Positioning: What it is and why it matters

Positioning is the beating heart of every brand strategy.

It answers three questions: Where will you play? Whom will you serve? How are you different? It articulates what distinguishes you from your competition in the minds of your employees, stakeholders and customers—and differentiation is the key element of any successful brand strategy.

As the word suggests, positioning refers to the place your brand occupies in the minds of your customers. Imagine for a minute that the human brain is like a warehouse packed with millions of ideas and concepts that each have their own spot on a shelf. Your job as a brand is to jump out before anyone else does. The category you are in is filled with lots of other brands that don’t look that much different from one another, so customers need help finding you. That is what positioning is for.

The brand positioning statement

The concept of positioning has its roots in the fundamentals of strategy. Strategy assumes you are in a field with competitors and that it is your job as a marketer to stand out from this group in order to win.
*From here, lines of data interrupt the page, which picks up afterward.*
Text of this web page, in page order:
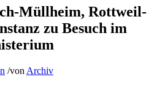
Müllheim, Rottweil-
zu Besuch im
/von Archiv
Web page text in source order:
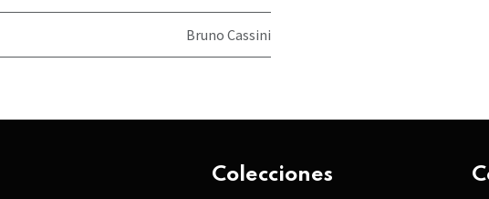
Bruno Cassini
Colecciones
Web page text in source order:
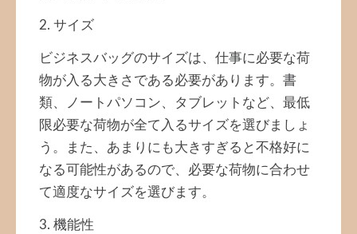
2. サイズ
ビジネスバッグのサイズは、仕事に必要な荷
物が入る大きさである必要があります。書
類、ノートパソコン、タブレットなど、最低
限必要な荷物が全て入るサイズを選びましょ
う。また、あまりにも大きすぎると不格好に
なる可能性があるので、必要な荷物に合わせ
て適度なサイズを選びます。
3. 機能性
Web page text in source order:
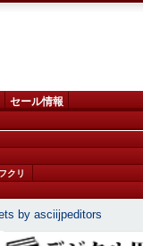
セール情報
クリ
by asciijpeditors
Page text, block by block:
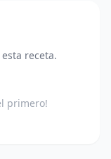
receta.
primero!
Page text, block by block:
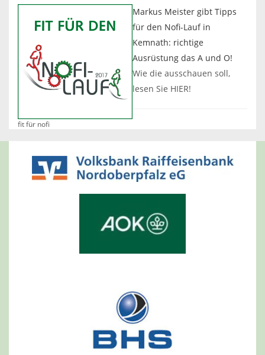
fit für nofi
Markus Meister gibt Tipps
für den Nofi-Lauf in
Kemnath: richtige
Ausrüstung das A und O!
Wie die ausschauen soll,
lesen Sie HIER!
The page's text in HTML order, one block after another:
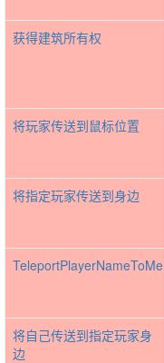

Since branding is essentially the art of perception management, the brand strategist must isolate the company’s key value proposition—the thing that makes it different from everyone else—and then shape communications and customer experience using both words and actions to reinforce it.
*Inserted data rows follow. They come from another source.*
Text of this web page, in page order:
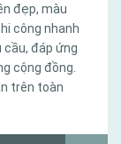
đẹp, màu
công nhanh
cầu, đáp ứng
cộng đồng.
trên toàn
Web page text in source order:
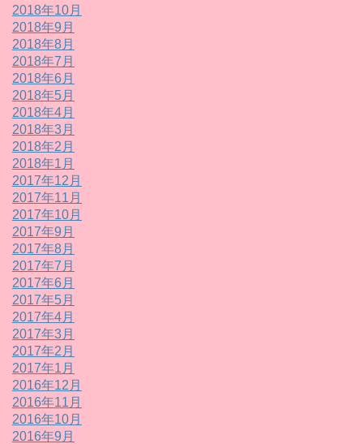
2018年10月
2018年9月
2018年8月
2018年7月
2018年6月
2018年5月
2018年4月
2018年3月
2018年2月
2018年1月
2017年12月
2017年11月
2017年10月
2017年9月
2017年8月
2017年7月
2017年6月
2017年5月
2017年4月
2017年3月
2017年2月
2017年1月
2016年12月
2016年11月
2016年10月
2016年9月
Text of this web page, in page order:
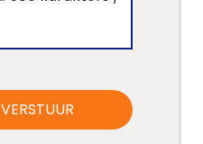
VERSTUUR
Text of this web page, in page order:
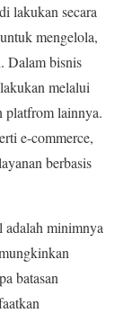
lakukan secara
mengelola,
Dalam bisnis
melalui
platfrom lainnya.
e-commerce,
berbasis
adalah minimnya
batasan

This is most commonly done with a brand positioning statement: a mental model that articulates the key elements of your brand strategy in a single sentence. It identifies what you are, what category or industry you play in, who your target customer is, what emotional and rational needs or desires your brand aims to satisfy, and why anyone should believe you. It is more important to have the right ingredients than it is to sound pretty. If you are working with a creative partner, it’s their job to turn the positioning statement into something accessible, compelling and memorable.

The template for a typical positioning statement looks like this:

For (your target customers), (your brand) is the (service or product/category) that provides (unfulfilled functional need) that (key differentiating benefit) because (proof, or reasons to believe).
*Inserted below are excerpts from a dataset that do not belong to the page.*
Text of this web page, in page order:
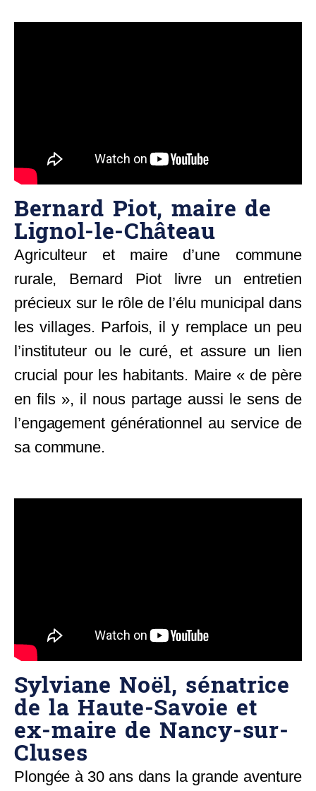
Bernard Piot, maire de
Lignol-le-Château
Agriculteur et maire d’une commune
rurale, Bernard Piot livre un entretien
précieux sur le rôle de l’élu municipal dans
les villages. Parfois, il y remplace un peu
l’instituteur ou le curé, et assure un lien
crucial pour les habitants. Maire « de père
en fils », il nous partage aussi le sens de
l’engagement générationnel au service de
sa commune.
Sylviane Noël, sénatrice
de la Haute-Savoie et
ex-maire de Nancy-sur-
Cluses
Plongée à 30 ans dans la grande aventure

An example of a brand positioning statement

Let’s say you have just invented a new industrial version of the Roomba®. It’s lighter yet more powerful than any other product on the market and is AI-enabled. Let’s call it Vacutron. Your statement might read like this:

For time-starved and cash-strapped facilities managers, Vacutron is the industrial-grade vacuum that covers more square footage and cleans more deeply than any other device on the market, relieving the stress of constantly having to do more with less, because it weighs less, is self-navigating and is AI-enabled.

It’s not exactly poetic, but it does convey the key ingredients of the brand, and can be used to produce key messaging and guide all customer experience design. Creative partners can take this very awkward but accurate statement and use it as the raw material for communication, content and media strategies.

The statement should reflect the insights you gleaned from your customers and the knowledge gained through your competitive audit. And it should authentically reflect your company culture (see the Three Cs of Brand Development). It is supported by your purpose, your principles and your proof. And, in turn, it informs your promise and your personality.

Put people first

The principle of positioning was codified in the late 20th century in books like Competitive Advantage by Michael Porter and Positioning by Al Ries and Jack Trout. Because the ideas about positioning in these books were so strongly associated with 20th-century manufacturing, the product was always at the centre of the brand universe. But that has changed. Like everything else, branding has been disrupted. Many of the key principles still apply—you need to be different and you need to strive for uniqueness—but instead of starting with a product, you must start with a customer. Putting people at the centre of your brand means beginning with human realities, not marketing fantasies or competitive look-alikes. And putting real people at the centre of the branding process produces authentic insights that lead to unique opportunities to create brand experiences that can be almost impossible for competitors to replicate.

Some things haven’t changed. The more brands there are, the more they get lost in the minutiae of indistinguishable features and implausible claims of emotional benefits. In a market where customers have far greater influence and endless products are “good enough,” smart brands are more concerned with how they fit into people’s lives and culture than where they fit in the competitive landscape.

Exercise: Crafting a positioning statement

Above, we saw what a classic positioning statement looks like. Let’s unpack that a bit to demonstrate how you “fill in the blanks.” Remember our fictional vacuum cleaner:

For time-starved and cash-strapped facilities managers, Vacutron is the industrial-grade vacuum that covers more square footage and cleans more deeply than any other device on the market, relieving the stress of constantly having to do more with less, because it weighs less, is self-navigating and is AI-enabled.

The customer Based on information gathered from customer research
The brand Product or service name
The product What kind of product it is and what category it is in
Rational need (benefit) How the product will benefit the customer in a practical way
Emotional need (benefit) How the product will relieve emotional pain points
Proof These are proof points embedded in the product or service that provide evidence for the claims and promises you are making

Once you have crafted a draft, look at it through the lens of your purpose, principles and promise. If anything you claim in the statement is not supported by these three things, then you need to revisit the draft. Also check it against your competition. The last thing you want to do is replicate what other brands are doing.

Once you are able to check all these boxes, congratulations! You have a positioning statement.